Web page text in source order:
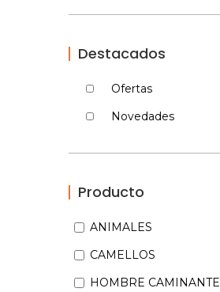
Destacados
Ofertas
Novedades
Producto
ANIMALES
CAMELLOS
HOMBRE CAMINANTE
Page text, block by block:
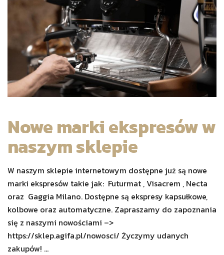
Nowe marki ekspresów w
naszym sklepie
W naszym sklepie internetowym dostępne już są nowe
marki ekspresów takie jak: Futurmat , Visacrem , Necta
oraz Gaggia Milano. Dostępne są ekspresy kapsułkowe,
kolbowe oraz automatyczne. Zapraszamy do zapoznania
się z naszymi nowościami –>
https://sklep.agifa.pl/nowosci/ Życzymy udanych
zakupów! ...
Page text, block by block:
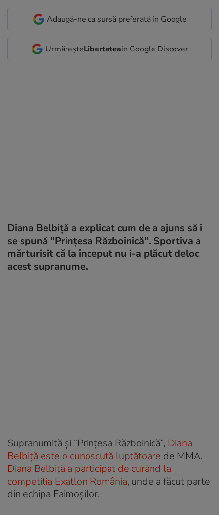
Adaugă-ne ca sursă preferată în Google
UrmăreșteLibertateain Google Discover
Diana Belbiță a explicat cum de a ajuns să i
se spună "Prințesa Războinică". Sportiva a
mărturisit că la început nu i-a plăcut deloc
acest supranume.
Supranumită și “Prințesa Războinică”, Diana
Belbiță este o cunoscută luptătoare de MMA.
Diana Belbiță a participat de curând la
competiția Exatlon România, unde a făcut parte
din echipa Faimoșilor.
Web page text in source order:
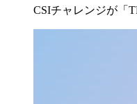
CSIチャレンジが「
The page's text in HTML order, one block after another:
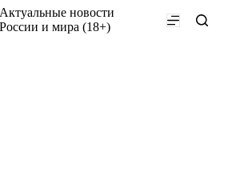
Актуальные новости
России и мира (18+)
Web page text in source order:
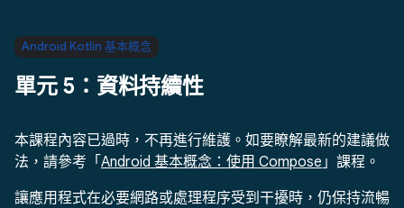
Android Kotlin 基本概念
單元 5：資料持續性
本課程內容已過時，不再進行維護。如要瞭解最新的建議做
法，請參考「 Android 基本概念：使用 Compose 」課程。
讓應用程式在必要網路或處理程序受到干擾時，仍保持流暢
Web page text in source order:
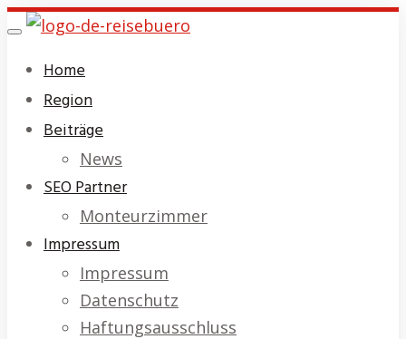
Skip
main
content
Toggle
Home
Region
Beiträge
News
SEO Partner
Monteurzimmer
Impressum
Impressum
Datenschutz
Haftungsausschluss
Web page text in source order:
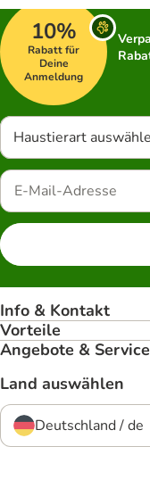
10%
Rabatt für
Deine
Anmeldung
Haustierart
Info & Kontakt
Vorteile
Angebote &
Land auswählen
Deutschland / de
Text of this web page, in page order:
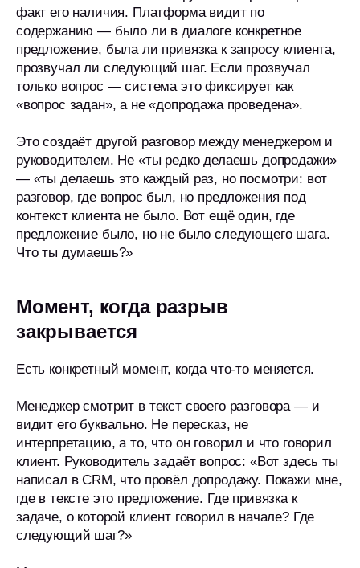
факт его наличия. Платформа видит по
содержанию — было ли в диалоге конкретное
предложение, была ли привязка к запросу клиента,
прозвучал ли следующий шаг. Если прозвучал
только вопрос — система это фиксирует как
«вопрос задан», а не «допродажа проведена».
Это создаёт другой разговор между менеджером и
руководителем. Не «ты редко делаешь допродажи»
— «ты делаешь это каждый раз, но посмотри: вот
разговор, где вопрос был, но предложения под
контекст клиента не было. Вот ещё один, где
предложение было, но не было следующего шага.
Что ты думаешь?»
Момент, когда разрыв
закрывается
Есть конкретный момент, когда что-то меняется.
Менеджер смотрит в текст своего разговора — и
видит его буквально. Не пересказ, не
интерпретацию, а то, что он говорил и что говорил
клиент. Руководитель задаёт вопрос: «Вот здесь ты
написал в CRM, что провёл допродажу. Покажи мне,
где в тексте это предложение. Где привязка к
задаче, о которой клиент говорил в начале? Где
следующий шаг?»
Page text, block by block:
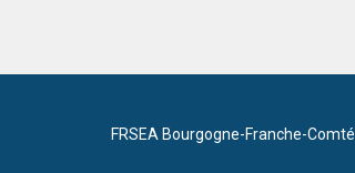
FRSEA Bourgogne-Franche-Comté
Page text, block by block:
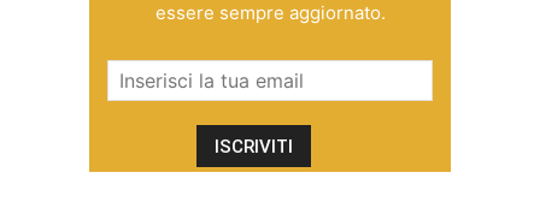
essere sempre aggiornato.
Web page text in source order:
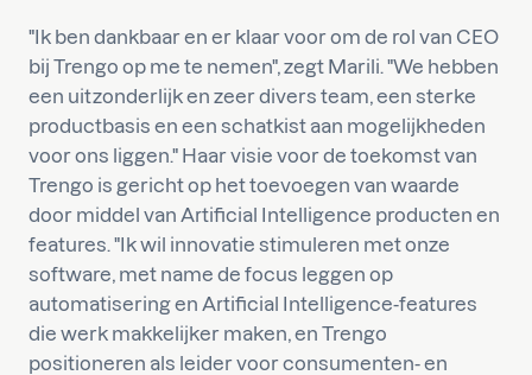
"Ik ben dankbaar en er klaar voor om de rol van CEO
bij Trengo op me te nemen", zegt Marili. "We hebben
een uitzonderlijk en zeer divers team, een sterke
productbasis en een schatkist aan mogelijkheden
voor ons liggen." Haar visie voor de toekomst van
Trengo is gericht op het toevoegen van waarde
door middel van Artificial Intelligence producten en
features. "Ik wil innovatie stimuleren met onze
software, met name de focus leggen op
automatisering en Artificial Intelligence-features
die werk makkelijker maken, en Trengo
positioneren als leider voor consumenten- en
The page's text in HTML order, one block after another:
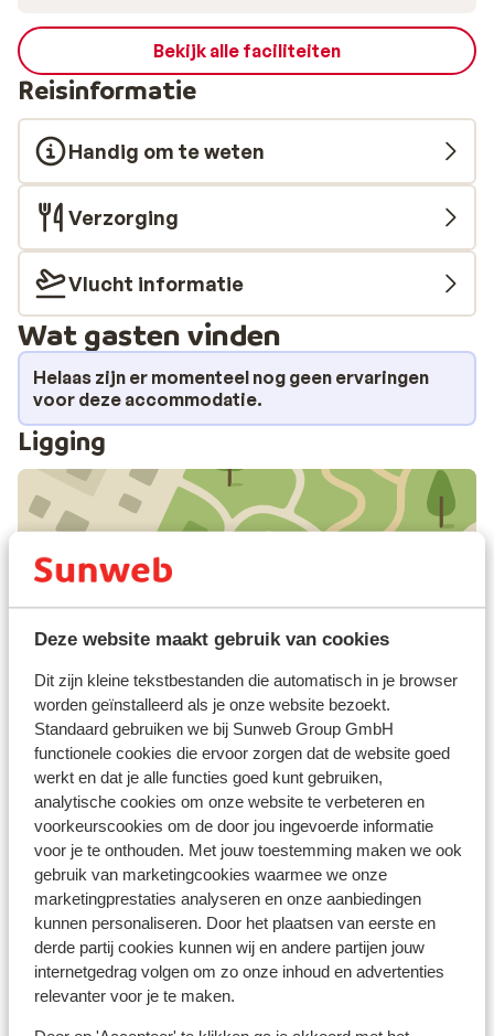
Deze website maakt gebruik van cookies
Dit zijn kleine tekstbestanden die automatisch in je browser
worden geïnstalleerd als je onze website bezoekt.
Standaard gebruiken we bij Sunweb Group GmbH
functionele cookies die ervoor zorgen dat de website goed
werkt en dat je alle functies goed kunt gebruiken,
analytische cookies om onze website te verbeteren en
voorkeurscookies om de door jou ingevoerde informatie
voor je te onthouden. Met jouw toestemming maken we ook
gebruik van marketingcookies waarmee we onze
marketingprestaties analyseren en onze aanbiedingen
kunnen personaliseren. Door het plaatsen van eerste en
derde partij cookies kunnen wij en andere partijen jouw
internetgedrag volgen om zo onze inhoud en advertenties
relevanter voor je te maken.
Bekijk alle faciliteiten
Reisinformatie
Handig om te weten
Verzorging
Vlucht informatie
Wat gasten vinden
Helaas zijn er momenteel nog geen ervaringen
voor deze accommodatie.
Ligging
In de buurt
Strand: 500 m
Centrum: 1000 m
Luchthaven VLC: 152 km
Treinstation: 3 km
Bushalte: 400 m
Pinautomaat: 500 m
Winkels: 500 m
(Mini)supermarkt: 150 m
Restaurant: 500 m
Ook interessant voor jou
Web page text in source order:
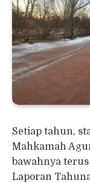
Setiap tahun,
Mahkamah
bawahnya
Laporan
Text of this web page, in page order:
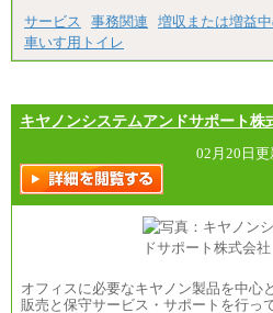
サービス
事務関連 増収または増益
車いす用トイレ
キヤノンシステムアンドサポート株
02月20日
オフィスに必要なキヤノン製品を中心
販売と保守サービス・サポートを行っ
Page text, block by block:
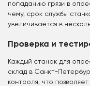
попаданию грязи в
чему, срок службы
увеличивается в
Проверка и
Каждый станок для
склад в Санкт-
контроля, что
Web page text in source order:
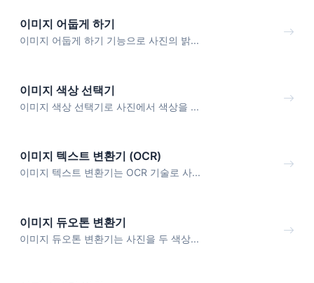
이미지 어둡게 하기
이미지 어둡게 하기 기능으로 사진의 밝...
이미지 색상 선택기
이미지 색상 선택기로 사진에서 색상을 ...
이미지 텍스트 변환기 (OCR)
이미지 텍스트 변환기는 OCR 기술로 사...
이미지 듀오톤 변환기
이미지 듀오톤 변환기는 사진을 두 색상...
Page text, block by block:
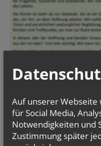
Auf unserer
für Social Media,
Notwendigkeiten und
Zustimmung später
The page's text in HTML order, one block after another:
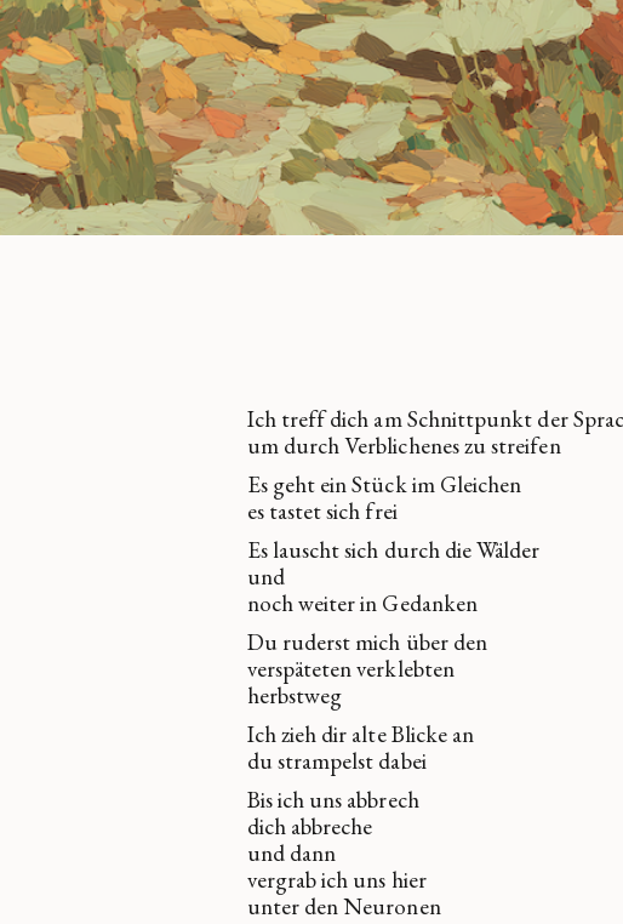
Ich treff dich am Schnittpunkt der
um durch Verblichenes zu streifen
Es geht ein Stück im Gleichen
es tastet sich frei
Es lauscht sich durch die Wälder
und
noch weiter in Gedanken
Du ruderst mich über den
verspäteten verklebten
herbstweg
Ich zieh dir alte Blicke an
du strampelst dabei
Bis ich uns abbrech
dich abbreche
und dann
vergrab ich uns hier
unter den Neuronen
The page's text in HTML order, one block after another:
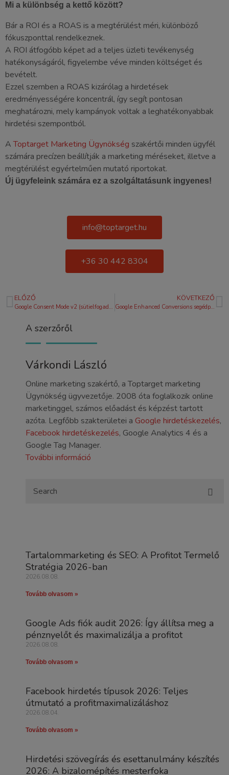
Mi a különbség a kettő között?
Bár a ROI és a ROAS is a megtérülést méri, különböző
fókuszponttal rendelkeznek.
A ROI átfogóbb képet ad a teljes üzleti tevékenység
hatékonyságáról, figyelembe véve minden költséget és
bevételt.
Ezzel szemben a ROAS kizárólag a hirdetések
eredményességére koncentrál, így segít pontosan
meghatározni, mely kampányok voltak a leghatékonyabbak
hirdetési szempontból.
AToptarget Marketing Ügynökség szakértői minden ügyfél
számára precízen beállítják a marketing méréseket, illetve a
megtérülést egyértelműen mutató riportokat.
Új ügyfeleink számára ez a szolgáltatásunk ingyenes!
info@toptarget.hu
+36 30 442 8304
ELŐZŐ
Google Consent Mode v2 (sütielfogadó) beépítés
KÖVETKEZŐ
Google Enhanced Conversions segédprogram
A szerzőről
Várkondi László
Online marketing szakértő, a Toptarget marketing
Ügynökség ügyvezetője. 2008 óta foglalkozik online
marketinggel, számos előadást és képzést tartott
azóta. Legfőbb szakterületei a Google hirdetéskezelés,
Facebook hirdetéskezelés, Google Analytics 4 és a
Google Tag Manager.
További információ
Tartalommarketing és SEO: A Profitot Termelő
Stratégia 2026-ban
2026.08.08.
Tovább olvasom »
Google Ads fiók audit 2026: Így állítsa meg a
pénznyelőt és maximalizálja a profitot
2026.08.08.
Tovább olvasom »
Facebook hirdetés típusok 2026: Teljes
útmutató a profitmaximalizáláshoz
2026.08.04.
Tovább olvasom »
Hirdetési szövegírás és esettanulmány készítés
2026: A bizalomépítés mesterfoka
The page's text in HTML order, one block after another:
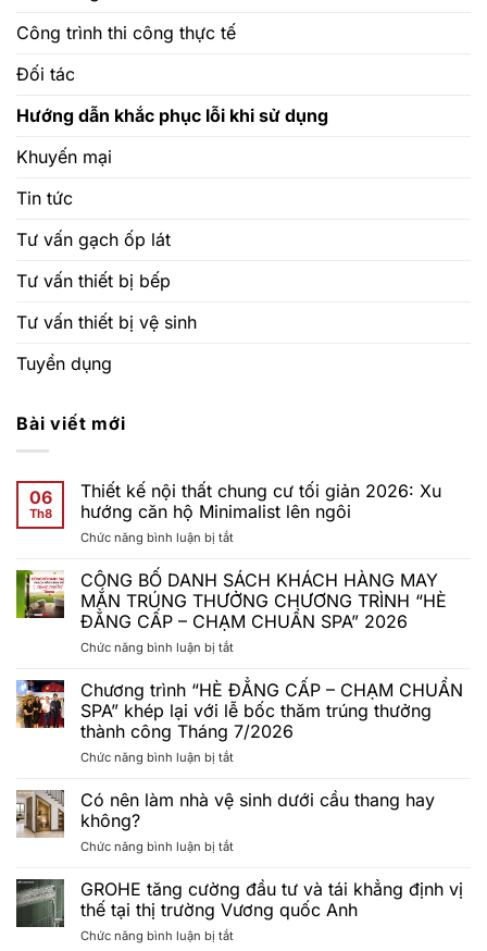
Công trình thi công thực tế
Đối tác
Hướng dẫn khắc phục lỗi khi sử dụng
Khuyến mại
Tin tức
Tư vấn gạch ốp lát
Tư vấn thiết bị bếp
Tư vấn thiết bị vệ sinh
Tuyển dụng
Bài viết mới
06
Th8
Thiết kế nội thất chung cư tối giản 2026: Xu
hướng căn hộ Minimalist lên ngôi
Chức năng bình luận bị tắtở
kế
nội
thất
chung
cư
giản
2026:
Xu
hướng
căn
Minimalist
CÔNG BỐ DANH SÁCH KHÁCH HÀNG MAY
MẮN TRÚNG THƯỞNG CHƯƠNG TRÌNH “HÈ
ĐẲNG CẤP – CHẠM CHUẨN SPA” 2026
Chức năng bình luận bị tắtở
BỐ
DANH
SÁCH
KHÁCH
HÀNG
MẮN
TRÚNG
CHƯƠNG
“HÈ
ĐẲNG
–
Chương trình “HÈ ĐẲNG CẤP – CHẠM CHUẨN
SPA” khép lại với lễ bốc thăm trúng thưởng
thành công Tháng 7/2026
Chức năng bình luận bị tắtở
trình
“HÈ
CẤP
CHẠM
CHUẨN
SPA”
khép
Có nên làm nhà vệ sinh dưới cầu thang hay
không?
Chức năng bình luận bị tắtở
nên
làm
nhà
vệ
GROHE tăng cường đầu tư và tái khẳng định vị
thế tại thị trường Vương quốc Anh
Chức năng bình luận bị tắtở
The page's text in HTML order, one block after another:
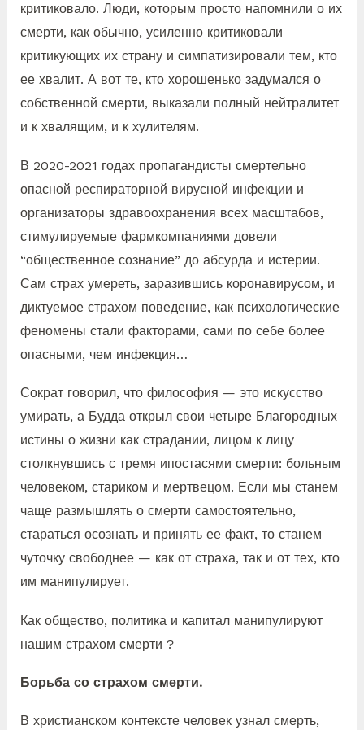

___

Task brief. Search the material above for the string "ĐẲNG", and copy every line in which it turns up.

Reply to the exercise.
ĐẲNG CẤP – CHẠM CHUẨN SPA” 2026
ĐẲNG
Chương trình “HÈ ĐẲNG CẤP – CHẠM CHUẨN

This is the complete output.